* **Task instructions**: Every entry below should be repeated exactly; the pictures should not.

* **Listed records**:

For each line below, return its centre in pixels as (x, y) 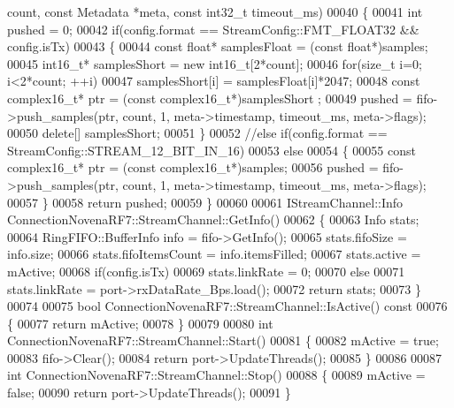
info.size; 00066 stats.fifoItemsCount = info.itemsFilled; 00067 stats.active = (214, 254)
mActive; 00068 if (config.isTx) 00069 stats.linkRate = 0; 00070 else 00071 (206, 271)
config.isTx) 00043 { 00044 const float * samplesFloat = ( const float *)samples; (218, 46)
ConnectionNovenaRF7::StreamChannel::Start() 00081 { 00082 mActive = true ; (223, 340)
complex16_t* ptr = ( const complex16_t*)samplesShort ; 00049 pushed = (210, 98)
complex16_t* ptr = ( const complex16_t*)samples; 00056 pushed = (193, 167)
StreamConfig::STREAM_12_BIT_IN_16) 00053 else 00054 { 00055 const (212, 150)
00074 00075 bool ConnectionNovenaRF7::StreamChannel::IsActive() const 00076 (227, 306)
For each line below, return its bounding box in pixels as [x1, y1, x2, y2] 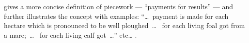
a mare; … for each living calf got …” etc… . [4, 29, 137, 40]
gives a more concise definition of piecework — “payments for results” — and [4, 1, 233, 11]
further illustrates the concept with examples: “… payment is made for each [4, 11, 229, 21]
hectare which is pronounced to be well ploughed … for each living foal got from [4, 20, 245, 30]
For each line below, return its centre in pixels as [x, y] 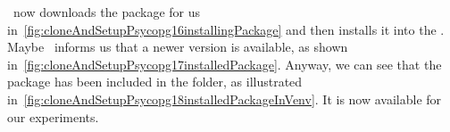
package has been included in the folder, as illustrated [155, 82]
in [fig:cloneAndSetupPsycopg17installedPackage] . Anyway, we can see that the [225, 64]
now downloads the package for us [107, 12]
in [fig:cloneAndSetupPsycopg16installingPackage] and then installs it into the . [226, 29]
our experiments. [53, 116]
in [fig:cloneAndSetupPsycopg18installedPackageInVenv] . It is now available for [225, 99]
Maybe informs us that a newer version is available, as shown [178, 47]
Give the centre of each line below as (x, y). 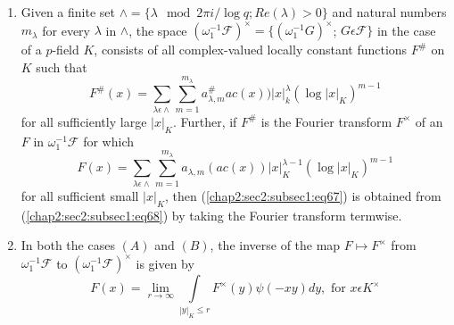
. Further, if (205, 121)
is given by (165, 263)
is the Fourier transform (326, 121)
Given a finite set (68, 12)
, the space (158, 30)
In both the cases (68, 245)
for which (108, 141)
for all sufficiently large (84, 121)
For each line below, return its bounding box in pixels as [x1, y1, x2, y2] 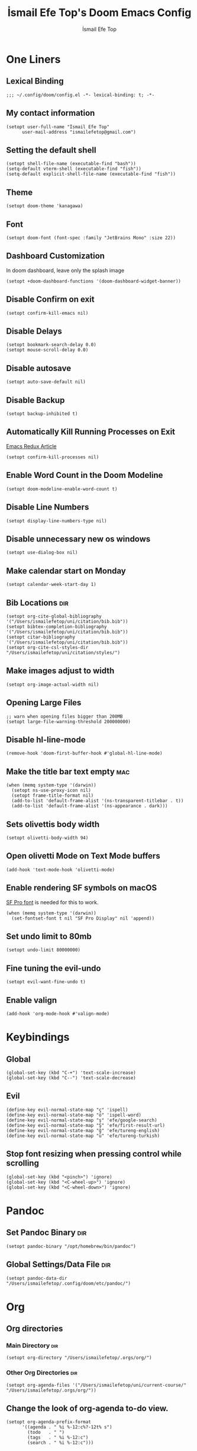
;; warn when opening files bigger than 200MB [6, 713, 123, 720]
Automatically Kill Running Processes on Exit [6, 427, 176, 437]
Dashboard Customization [6, 251, 105, 261]
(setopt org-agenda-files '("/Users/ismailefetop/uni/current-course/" [6, 1382, 186, 1388]
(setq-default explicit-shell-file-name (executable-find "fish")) [6, 171, 176, 178]
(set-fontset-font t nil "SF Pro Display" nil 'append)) [11, 915, 155, 921]
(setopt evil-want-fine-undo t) [6, 979, 86, 985]
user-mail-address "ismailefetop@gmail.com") [21, 129, 136, 135]
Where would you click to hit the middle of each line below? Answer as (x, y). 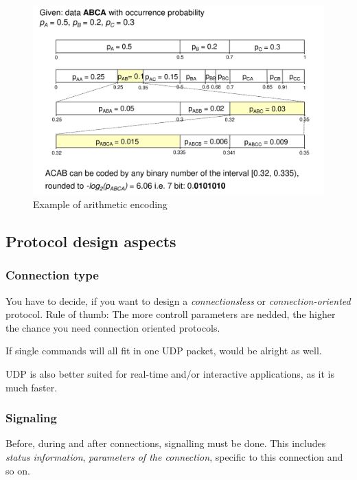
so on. (18, 470)
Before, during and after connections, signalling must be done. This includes (166, 443)
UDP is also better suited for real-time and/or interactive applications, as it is (170, 373)
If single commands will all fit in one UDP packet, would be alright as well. (164, 351)
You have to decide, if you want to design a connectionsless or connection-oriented (178, 300)
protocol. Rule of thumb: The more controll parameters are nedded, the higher (171, 314)
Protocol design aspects (91, 241)
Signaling (31, 418)

* **Output for this task**:
For each line below, return its centre in pixels as (x, y) 
info.size; 00066 stats.fifoItemsCount = info.itemsFilled; 00067 stats.active = (214, 254)
mActive; 00068 if (config.isTx) 00069 stats.linkRate = 0; 00070 else 00071 (206, 271)
config.isTx) 00043 { 00044 const float * samplesFloat = ( const float *)samples; (218, 46)
ConnectionNovenaRF7::StreamChannel::Start() 00081 { 00082 mActive = true ; (223, 340)
complex16_t* ptr = ( const complex16_t*)samplesShort ; 00049 pushed = (210, 98)
complex16_t* ptr = ( const complex16_t*)samples; 00056 pushed = (193, 167)
StreamConfig::STREAM_12_BIT_IN_16) 00053 else 00054 { 00055 const (212, 150)
00074 00075 bool ConnectionNovenaRF7::StreamChannel::IsActive() const 00076 (227, 306)
For each line below, return its bounding box in pixels as [x1, y1, x2, y2] 
a mare; … for each living calf got …” etc… . [4, 29, 137, 40]
gives a more concise definition of piecework — “payments for results” — and [4, 1, 233, 11]
further illustrates the concept with examples: “… payment is made for each [4, 11, 229, 21]
hectare which is pronounced to be well ploughed … for each living foal got from [4, 20, 245, 30]
For each line below, return its centre in pixels as [x, y] 
package has been included in the folder, as illustrated [155, 82]
in [fig:cloneAndSetupPsycopg17installedPackage] . Anyway, we can see that the [225, 64]
now downloads the package for us [107, 12]
in [fig:cloneAndSetupPsycopg16installingPackage] and then installs it into the . [226, 29]
our experiments. [53, 116]
in [fig:cloneAndSetupPsycopg18installedPackageInVenv] . It is now available for [225, 99]
Maybe informs us that a newer version is available, as shown [178, 47]
Give the centre of each line below as (x, y). 
. Further, if (205, 121)
is given by (165, 263)
is the Fourier transform (326, 121)
Given a finite set (68, 12)
, the space (158, 30)
In both the cases (68, 245)
for which (108, 141)
for all sufficiently large (84, 121)
For each line below, return its bounding box in pixels as [x1, y1, x2, y2] 
;; warn when opening files bigger than 200MB [6, 713, 123, 720]
Automatically Kill Running Processes on Exit [6, 427, 176, 437]
Dashboard Customization [6, 251, 105, 261]
(setopt org-agenda-files '("/Users/ismailefetop/uni/current-course/" [6, 1382, 186, 1388]
(setq-default explicit-shell-file-name (executable-find "fish")) [6, 171, 176, 178]
(set-fontset-font t nil "SF Pro Display" nil 'append)) [11, 915, 155, 921]
(setopt evil-want-fine-undo t) [6, 979, 86, 985]
user-mail-address "ismailefetop@gmail.com") [21, 129, 136, 135]
Where would you click to hit the middle of each line below? Answer as (x, y). 
so on. (18, 470)
Before, during and after connections, signalling must be done. This includes (166, 443)
UDP is also better suited for real-time and/or interactive applications, as it is (170, 373)
If single commands will all fit in one UDP packet, would be alright as well. (164, 351)
You have to decide, if you want to design a connectionsless or connection-oriented (178, 300)
protocol. Rule of thumb: The more controll parameters are nedded, the higher (171, 314)
Protocol design aspects (91, 241)
Signaling (31, 418)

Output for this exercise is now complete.